[Records from a dataset]
━━━━━━━━━━
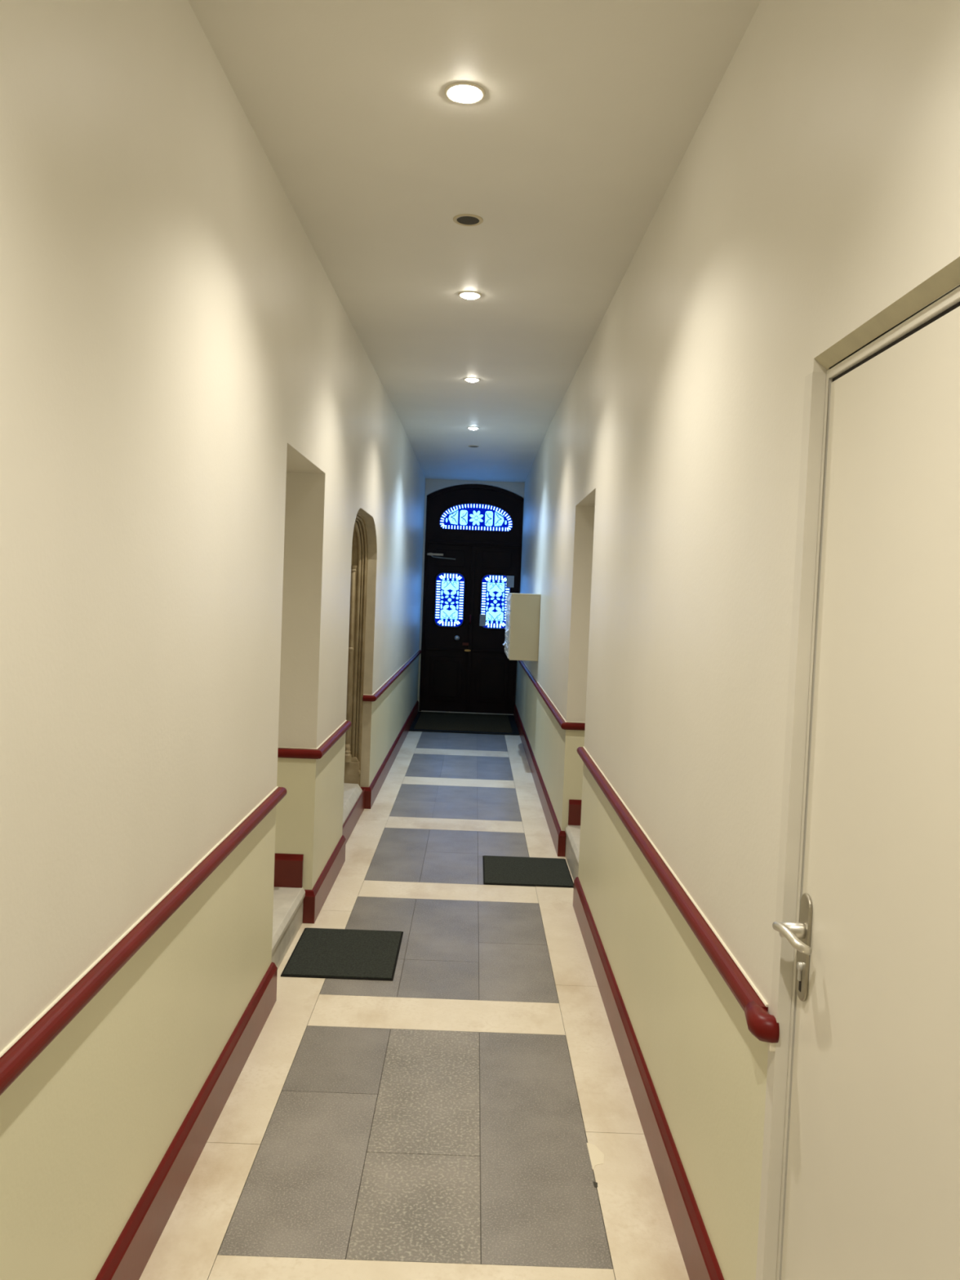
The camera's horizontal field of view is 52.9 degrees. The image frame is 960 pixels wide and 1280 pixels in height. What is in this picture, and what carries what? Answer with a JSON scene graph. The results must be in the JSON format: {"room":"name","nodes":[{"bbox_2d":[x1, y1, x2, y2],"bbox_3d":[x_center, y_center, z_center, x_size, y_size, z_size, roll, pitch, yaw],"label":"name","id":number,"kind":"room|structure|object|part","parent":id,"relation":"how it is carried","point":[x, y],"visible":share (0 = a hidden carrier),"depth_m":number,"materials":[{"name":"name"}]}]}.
{"room":"building entrance hallway","nodes":[
{"label":"building entrance hallway","id":0,"kind":"room"},
{"bbox_2d":[0,0,425,1279],"bbox_3d":[-1.077,-0.249,5.340,0.600,3.216,16.700,2,3,0],"label":"wall","id":1,"kind":"structure","parent":0,"point":[197,428],"depth_m":2.22,"materials":[{"name":"paint"}]},
{"bbox_2d":[0,786,286,1095],"bbox_3d":[-0.919,0.753,0.439,0.334,0.051,6.794,2,3,0],"label":"rail","id":2,"kind":"object","parent":1,"relation":"attached to","point":[19,1054],"visible":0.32,"depth_m":2.02,"materials":[{"name":"red paint"}]},
{"bbox_2d":[95,700,418,1279],"bbox_3d":[-0.988,1.202,5.228,0.350,0.338,16.320,2,3,0],"label":"baseboard","id":3,"kind":"structure","parent":1,"relation":"attached to","point":[129,1256],"depth_m":2.92,"materials":[{"name":"paint"}]},
{"bbox_2d":[277,720,351,759],"bbox_3d":[-0.940,0.528,5.264,0.334,0.051,1.114,2,3,0],"label":"rail","id":4,"kind":"object","parent":1,"relation":"attached to","point":[282,752],"visible":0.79,"depth_m":4.74,"materials":[{"name":"red paint"}]},
{"bbox_2d":[342,507,377,844],"bbox_3d":[-1.103,0.216,6.548,0.598,2.175,1.474,2,3,0],"label":"stone doorway","id":5,"kind":"structure","parent":1,"relation":"in","point":[364,553],"depth_m":7.23,"materials":[{"name":"stone"}]},
{"bbox_3d":[-1.161,1.196,6.593,0.560,0.210,1.317,2,3,0],"label":"stone sill","id":6,"kind":"part","parent":5,"relation":"part of","materials":[{"name":"beige stone"}]},
{"bbox_2d":[362,649,421,701],"bbox_3d":[-0.844,0.298,10.305,0.100,0.051,6.094,2,3,0],"label":"rail","id":7,"kind":"object","parent":1,"relation":"attached to","point":[376,695],"visible":1,"depth_m":8.50,"materials":[{"name":"red paint"}]},
{"bbox_2d":[138,711,689,1279],"bbox_3d":[-0.164,1.499,5.325,2.561,0.201,16.900,2,3,0],"label":"floor","id":8,"kind":"structure","parent":0,"point":[470,1113],"depth_m":3.17,"materials":[{"name":"grey tile"}]},
{"bbox_2d":[271,886,305,968],"bbox_3d":[-1.021,1.324,4.304,0.318,0.176,0.937,2,3,0],"label":"stone step","id":9,"kind":"structure","parent":8,"relation":"on","point":[288,902],"depth_m":4.44,"materials":[{"name":"beige stone"}]},
{"bbox_2d":[280,927,403,980],"bbox_3d":[-0.609,1.420,4.390,0.478,0.010,0.587,2,3,0],"label":"door mat","id":10,"kind":"object","parent":8,"relation":"on","point":[318,953],"visible":1,"depth_m":4.34,"materials":[{"name":"black rubber"}]},
{"bbox_2d":[408,711,519,735],"bbox_3d":[-0.190,1.060,12.417,1.321,0.016,1.850,2,3,0],"label":"entrance mat","id":11,"kind":"object","parent":8,"relation":"on","point":[428,722],"visible":1,"depth_m":12.24,"materials":[{"name":"black rubber"}]},
{"bbox_2d":[482,855,573,888],"bbox_3d":[0.280,1.389,5.812,0.524,0.010,0.590,2,3,0],"label":"door mat","id":12,"kind":"object","parent":8,"relation":"on","point":[497,870],"visible":0.88,"depth_m":5.77,"materials":[{"name":"black rubber"}]},
{"bbox_2d":[564,824,580,879],"bbox_3d":[0.703,1.314,5.688,0.318,0.205,1.007,2,3,0],"label":"stone step","id":13,"kind":"structure","parent":8,"relation":"on","point":[572,832],"depth_m":5.85,"materials":[{"name":"beige stone"}]},
{"bbox_2d":[417,478,524,703],"bbox_3d":[-0.120,-0.590,13.507,1.385,3.216,0.360,2,3,0],"label":"wall","id":14,"kind":"structure","parent":0,"point":[432,486],"depth_m":13.26,"materials":[{"name":"paint"}]},
{"bbox_2d":[418,484,524,715],"bbox_3d":[-0.129,-0.628,13.402,1.761,3.500,0.245,2,3,0],"label":"door","id":15,"kind":"structure","parent":14,"relation":"in","point":[473,532],"depth_m":13.41,"materials":[{"name":"black wood"}]},
{"bbox_3d":[-0.503,-1.137,13.311,0.337,0.050,0.034,2,3,-4],"label":"closer arm","id":16,"kind":"part","parent":15,"relation":"part of","materials":[{"name":"metal"}]},
{"bbox_3d":[-0.447,-0.199,13.402,0.577,2.100,0.028,2,3,0],"label":"raised panel","id":17,"kind":"part","parent":15,"relation":"part of","materials":[{"name":"black wood"}]},
{"bbox_3d":[-0.422,-0.556,13.397,0.438,0.783,0.024,2,3,0],"label":"window moulding","id":18,"kind":"part","parent":15,"relation":"part of","materials":[{"name":"blue glass"}]},
{"bbox_3d":[-0.422,-0.558,13.434,0.374,0.719,0.004,2,3,0],"label":"pale glass","id":19,"kind":"part","parent":15,"relation":"part of","materials":[{"name":"glass"}]},
{"bbox_3d":[-0.422,-0.558,13.440,0.398,0.743,0.004,2,3,0],"label":"blue glass","id":20,"kind":"part","parent":15,"relation":"part of","materials":[{"name":"blue glass"}]},
{"bbox_3d":[-0.319,-0.027,13.394,0.072,0.072,0.060,2,3,0],"label":"knob","id":21,"kind":"part","parent":15,"relation":"part of","materials":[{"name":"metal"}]},
{"bbox_3d":[-0.062,-1.735,13.370,1.288,0.719,0.048,2,3,0],"label":"fanlight panel","id":22,"kind":"part","parent":15,"relation":"part of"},
{"bbox_3d":[-0.050,-1.705,13.381,0.995,0.352,0.006,2,3,0],"label":"pale glass","id":23,"kind":"part","parent":15,"relation":"part of","materials":[{"name":"glass"}]},
{"bbox_3d":[-0.050,-1.705,13.388,1.018,0.373,0.004,2,3,0],"label":"blue glass","id":24,"kind":"part","parent":15,"relation":"part of","materials":[{"name":"blue glass"}]},
{"bbox_3d":[0.197,-0.174,13.405,0.583,2.100,0.028,2,3,0],"label":"raised panel","id":25,"kind":"part","parent":15,"relation":"part of","materials":[{"name":"black wood"}]},
{"bbox_3d":[0.212,-0.531,13.401,0.438,0.783,0.024,2,3,0],"label":"window moulding","id":26,"kind":"part","parent":15,"relation":"part of","materials":[{"name":"blue glass"}]},
{"bbox_3d":[0.212,-0.533,13.438,0.374,0.719,0.004,2,3,0],"label":"pale glass","id":27,"kind":"part","parent":15,"relation":"part of","materials":[{"name":"glass"}]},
{"bbox_3d":[0.212,-0.533,13.444,0.398,0.743,0.004,2,3,0],"label":"blue glass","id":28,"kind":"part","parent":15,"relation":"part of","materials":[{"name":"blue glass"}]},
{"bbox_2d":[187,0,760,482],"bbox_3d":[-0.035,-1.764,5.173,2.561,0.494,16.900,2,3,0],"label":"ceiling","id":29,"kind":"structure","parent":0,"point":[589,111],"depth_m":3.18,"materials":[{"name":"paint"}]},
{"bbox_2d":[444,81,485,103],"bbox_3d":[-0.043,-1.540,2.731,0.116,0.019,0.116,2,3,0],"label":"recessed light","id":30,"kind":"object","parent":29,"relation":"in","point":[464,92],"visible":1,"depth_m":2.71,"materials":[{"name":"beige paint"}]},
{"bbox_3d":[-0.043,-1.540,2.731,0.084,0.018,0.084,2,3,0],"label":"glowing bulb","id":31,"kind":"part","parent":30,"relation":"part of","materials":[{"name":"white glass"}]},
{"bbox_2d":[453,213,483,226],"bbox_3d":[-0.046,-1.617,3.719,0.116,0.006,0.116,2,3,0],"label":"recessed light","id":32,"kind":"object","parent":29,"relation":"in","point":[464,220],"visible":1,"depth_m":3.71,"materials":[{"name":"beige metal"}]},
{"bbox_2d":[457,291,481,299],"bbox_3d":[-0.050,-1.682,4.727,0.116,0.019,0.116,2,3,0],"label":"recessed light","id":33,"kind":"object","parent":29,"relation":"in","point":[466,295],"visible":1,"depth_m":4.71,"materials":[{"name":"beige paint"}]},
{"bbox_3d":[-0.050,-1.681,4.727,0.084,0.018,0.084,2,3,0],"label":"glowing bulb","id":34,"kind":"part","parent":33,"relation":"part of","materials":[{"name":"white glass"}]},
{"bbox_2d":[463,377,479,382],"bbox_3d":[-0.056,-1.830,6.807,0.116,0.019,0.116,2,3,0],"label":"recessed light","id":35,"kind":"object","parent":29,"relation":"in","point":[469,380],"visible":1,"depth_m":6.78,"materials":[{"name":"beige paint"}]},
{"bbox_3d":[-0.056,-1.829,6.807,0.084,0.018,0.084,2,3,0],"label":"glowing bulb","id":36,"kind":"part","parent":35,"relation":"part of","materials":[{"name":"white glass"}]},
{"bbox_2d":[466,426,479,430],"bbox_3d":[-0.064,-1.983,9.067,0.116,0.019,0.116,2,3,0],"label":"recessed light","id":37,"kind":"object","parent":29,"relation":"in","point":[468,428],"visible":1,"depth_m":9.04,"materials":[{"name":"beige paint"}]},
{"bbox_2d":[515,0,959,1279],"bbox_3d":[0.883,-0.171,5.352,0.600,3.216,16.700,2,3,0],"label":"wall","id":38,"kind":"structure","parent":0,"point":[817,186],"depth_m":2.40,"materials":[{"name":"paint"}]},
{"bbox_2d":[502,592,540,661],"bbox_3d":[0.399,-0.148,9.628,0.312,0.630,1.154,2,3,0],"label":"wall box","id":39,"kind":"object","parent":38,"relation":"attached to","point":[522,628],"visible":1,"depth_m":9.06,"materials":[{"name":"beige metal"}]},
{"bbox_3d":[0.272,0.097,9.217,0.013,0.142,0.274,2,3,0],"label":"mailbox door","id":40,"kind":"part","parent":39,"relation":"part of","materials":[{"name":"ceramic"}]},
{"bbox_3d":[0.278,-0.053,9.210,0.013,0.142,0.274,2,3,0],"label":"mailbox door","id":41,"kind":"part","parent":39,"relation":"part of","materials":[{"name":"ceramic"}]},
{"bbox_3d":[0.284,-0.203,9.203,0.013,0.142,0.274,2,3,0],"label":"mailbox door","id":42,"kind":"part","parent":39,"relation":"part of","materials":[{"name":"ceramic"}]},
{"bbox_3d":[0.290,-0.352,9.196,0.013,0.142,0.274,2,3,0],"label":"mailbox door","id":43,"kind":"part","parent":39,"relation":"part of","materials":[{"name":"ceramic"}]},
{"bbox_2d":[518,660,585,730],"bbox_3d":[0.667,0.384,9.742,0.334,0.051,7.239,2,3,0],"label":"rail","id":44,"kind":"object","parent":38,"relation":"attached to","point":[565,725],"visible":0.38,"depth_m":6.93,"materials":[{"name":"red paint"}]},
{"bbox_2d":[513,704,724,1279],"bbox_3d":[0.672,1.140,7.664,0.350,0.367,11.460,2,3,0],"label":"baseboard","id":45,"kind":"structure","parent":38,"relation":"attached to","point":[700,1261],"depth_m":3.08,"materials":[{"name":"paint"}]},
{"bbox_2d":[577,746,779,1051],"bbox_3d":[0.687,0.682,3.508,0.347,0.067,3.350,2,3,0],"label":"rail","id":46,"kind":"object","parent":38,"relation":"attached to","point":[762,1025],"visible":0.87,"depth_m":2.37,"materials":[{"name":"red paint"}]},
{"bbox_3d":[0.547,0.748,1.885,0.054,0.052,0.103,2,3,0],"label":"rail","id":47,"kind":"part","parent":46,"relation":"part of","materials":[{"name":"red paint"}]},
{"bbox_2d":[755,256,959,1279],"bbox_3d":[0.640,0.556,1.383,0.195,2.112,0.986,2,3,0],"label":"door","id":48,"kind":"structure","parent":38,"relation":"in","point":[869,1182],"depth_m":1.51,"materials":[{"name":"cream paint"},{"name":"brushed metal"},{"name":"dark rubber"}]},
{"bbox_3d":[0.559,0.538,1.746,0.030,0.037,0.099,1,3,-23],"label":"lever","id":49,"kind":"part","parent":48,"relation":"part of","materials":[{"name":"metal"}]},
{"bbox_3d":[0.599,0.567,1.783,0.007,0.200,0.050,2,3,0],"label":"handle plate","id":50,"kind":"part","parent":48,"relation":"part of","materials":[{"name":"metal"}]}
]}
━━━━━━━━━━
_EXERCISE REQUIREMENTS:_ The word to look for is "metal"; copy out every line of the entries that holds it.

_WRITTEN SOLUTION:_
{"bbox_3d":[-0.503,-1.137,13.311,0.337,0.050,0.034,2,3,-4],"label":"closer arm","id":16,"kind":"part","parent":15,"relation":"part of","materials":[{"name":"metal"}]},
{"bbox_3d":[-0.319,-0.027,13.394,0.072,0.072,0.060,2,3,0],"label":"knob","id":21,"kind":"part","parent":15,"relation":"part of","materials":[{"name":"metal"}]},
{"bbox_2d":[453,213,483,226],"bbox_3d":[-0.046,-1.617,3.719,0.116,0.006,0.116,2,3,0],"label":"recessed light","id":32,"kind":"object","parent":29,"relation":"in","point":[464,220],"visible":1,"depth_m":3.71,"materials":[{"name":"beige metal"}]},
{"bbox_2d":[502,592,540,661],"bbox_3d":[0.399,-0.148,9.628,0.312,0.630,1.154,2,3,0],"label":"wall box","id":39,"kind":"object","parent":38,"relation":"attached to","point":[522,628],"visible":1,"depth_m":9.06,"materials":[{"name":"beige metal"}]},
{"bbox_2d":[755,256,959,1279],"bbox_3d":[0.640,0.556,1.383,0.195,2.112,0.986,2,3,0],"label":"door","id":48,"kind":"structure","parent":38,"relation":"in","point":[869,1182],"depth_m":1.51,"materials":[{"name":"cream paint"},{"name":"brushed metal"},{"name":"dark rubber"}]},
{"bbox_3d":[0.559,0.538,1.746,0.030,0.037,0.099,1,3,-23],"label":"lever","id":49,"kind":"part","parent":48,"relation":"part of","materials":[{"name":"metal"}]},
{"bbox_3d":[0.599,0.567,1.783,0.007,0.200,0.050,2,3,0],"label":"handle plate","id":50,"kind":"part","parent":48,"relation":"part of","materials":[{"name":"metal"}]}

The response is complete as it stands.